Enhancing proteasome activity may prevent dementia
Posted: 22 December 2015 | Victoria White | No comments yet
A study suggests that enhancing proteasome activity with drugs during the early stages of Alzheimer’s may prevent dementia and reduce damage to the brain…
A NIH-funded study of mice shows how proteasomes may break down during Alzheimer’s disease, creating a cycle in which increased levels of damaged proteins become toxic, clog proteasomes, and kill neurons.
The study suggests that enhancing proteasome activity with drugs during the early stages of Alzheimer’s may prevent dementia and reduce damage to the brain.
“This exciting research advances our understanding of the role of the proteasomes in neurodegeneration and provides a potential way to alleviate symptoms of neurodegenerative disorders,” said Roderick Corriveau, Ph.D., programme director at the NIH’s National Institute of Neurological Disorders and Stroke (NINDS).
To understand how neurodegenerative disorders affect proteasomes, the researchers focused on tau, a structural protein that accumulates into clumps called tangles in the brain cells of patients with Alzheimer’s disease and several other neurodegenerative disorders known as tauopathies.
Using a genetically engineered mouse model of tauopathy, as well as looking at cells in a dish, the scientists discovered that as levels of abnormal tau increased, the proteasome activity slowed down.
Early treatment with rolipram increased proteasome activity
Treating the mice at the early stages of tauopathy with the drug rolipram increased proteasome activity, decreased tau accumulations and prevented memory problems. They found that the drug worked exclusively during the early stages degeneration, which began around four months of age. It helped four-month old tauopathy mice remember the location of hidden swimming platforms as well as control mice, and better than tauopathy mice that received placebos. Treating mice at later stages of the disease was not effective.
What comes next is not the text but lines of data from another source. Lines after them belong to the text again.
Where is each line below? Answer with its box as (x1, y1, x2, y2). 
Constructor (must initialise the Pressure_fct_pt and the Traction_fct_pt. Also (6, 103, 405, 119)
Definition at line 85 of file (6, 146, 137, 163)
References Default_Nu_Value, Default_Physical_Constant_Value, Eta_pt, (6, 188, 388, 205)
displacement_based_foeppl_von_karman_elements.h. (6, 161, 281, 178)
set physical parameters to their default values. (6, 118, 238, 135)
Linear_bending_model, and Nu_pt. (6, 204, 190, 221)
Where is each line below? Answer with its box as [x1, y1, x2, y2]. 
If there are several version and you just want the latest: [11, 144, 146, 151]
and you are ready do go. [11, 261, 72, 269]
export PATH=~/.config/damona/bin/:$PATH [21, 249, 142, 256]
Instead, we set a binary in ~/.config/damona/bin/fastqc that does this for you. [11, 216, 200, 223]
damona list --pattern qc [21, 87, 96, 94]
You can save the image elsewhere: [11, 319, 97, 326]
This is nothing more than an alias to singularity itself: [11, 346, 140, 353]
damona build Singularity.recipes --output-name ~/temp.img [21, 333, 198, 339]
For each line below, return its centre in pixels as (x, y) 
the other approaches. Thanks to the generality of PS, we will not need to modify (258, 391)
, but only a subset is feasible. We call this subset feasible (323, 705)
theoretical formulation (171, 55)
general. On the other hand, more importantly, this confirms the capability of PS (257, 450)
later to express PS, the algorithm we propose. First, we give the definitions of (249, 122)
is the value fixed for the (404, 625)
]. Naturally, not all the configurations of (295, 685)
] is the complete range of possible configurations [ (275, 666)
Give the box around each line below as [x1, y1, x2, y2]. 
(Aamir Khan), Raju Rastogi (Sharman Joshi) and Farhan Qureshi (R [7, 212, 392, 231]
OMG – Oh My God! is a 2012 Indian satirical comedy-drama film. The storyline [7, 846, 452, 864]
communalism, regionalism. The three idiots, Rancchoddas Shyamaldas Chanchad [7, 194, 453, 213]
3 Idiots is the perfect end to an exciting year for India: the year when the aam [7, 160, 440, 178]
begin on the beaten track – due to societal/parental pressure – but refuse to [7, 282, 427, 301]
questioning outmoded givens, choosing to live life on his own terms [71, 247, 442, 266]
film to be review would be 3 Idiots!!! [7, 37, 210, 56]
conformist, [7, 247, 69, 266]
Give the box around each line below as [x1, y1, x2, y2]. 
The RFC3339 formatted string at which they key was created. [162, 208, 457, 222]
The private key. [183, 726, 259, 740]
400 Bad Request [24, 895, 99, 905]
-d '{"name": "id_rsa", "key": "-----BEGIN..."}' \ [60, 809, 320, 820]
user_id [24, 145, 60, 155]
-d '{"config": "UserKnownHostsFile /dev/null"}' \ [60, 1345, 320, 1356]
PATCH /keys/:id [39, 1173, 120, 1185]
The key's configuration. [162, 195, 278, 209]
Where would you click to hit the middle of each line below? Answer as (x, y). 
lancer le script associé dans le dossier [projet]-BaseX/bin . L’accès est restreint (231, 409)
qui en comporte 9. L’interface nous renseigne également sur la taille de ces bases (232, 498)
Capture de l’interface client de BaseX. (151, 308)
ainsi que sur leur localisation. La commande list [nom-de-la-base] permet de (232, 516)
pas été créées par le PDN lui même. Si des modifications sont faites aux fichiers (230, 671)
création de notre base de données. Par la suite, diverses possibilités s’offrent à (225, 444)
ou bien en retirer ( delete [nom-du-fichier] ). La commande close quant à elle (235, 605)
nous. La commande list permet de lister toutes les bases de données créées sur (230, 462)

“These results show, for the first time, that you can activate the proteasome in the brain using a drug and effectively slow down the disease, or prevent it from taking a hold,” said Karen E. Duff, Ph.D., professor of pathology and cell biology at Columbia University.
Rolipram was initially developed as an antidepressant but is not used clinically due to its side effects. It increases the levels of cyclic AMP, a compound that triggers many reactions inside brain cells. Rolipram works by blocking cyclic AMP phosphodiesterase four (PDE4), an enzyme that degrades cyclic AMP. The scientists found that cyclic AMP levels are critical for controlling proteasome activity. Treating brain slices from tauopathy mice with rolipram, or a version of cyclic AMP that PDE4 cannot degrade, reduced the accumulation of tau and sped proteasome activity.
“We were hoping to show, using rolipram, that increasing cyclic AMP is a pharmaceutical strategy worth pursuing. The suggestion is not that rolipram should immediately go into the clinic but that drugs with mechanisms similar to rolipram should be investigated further,” said Natura Myeku, Ph.D.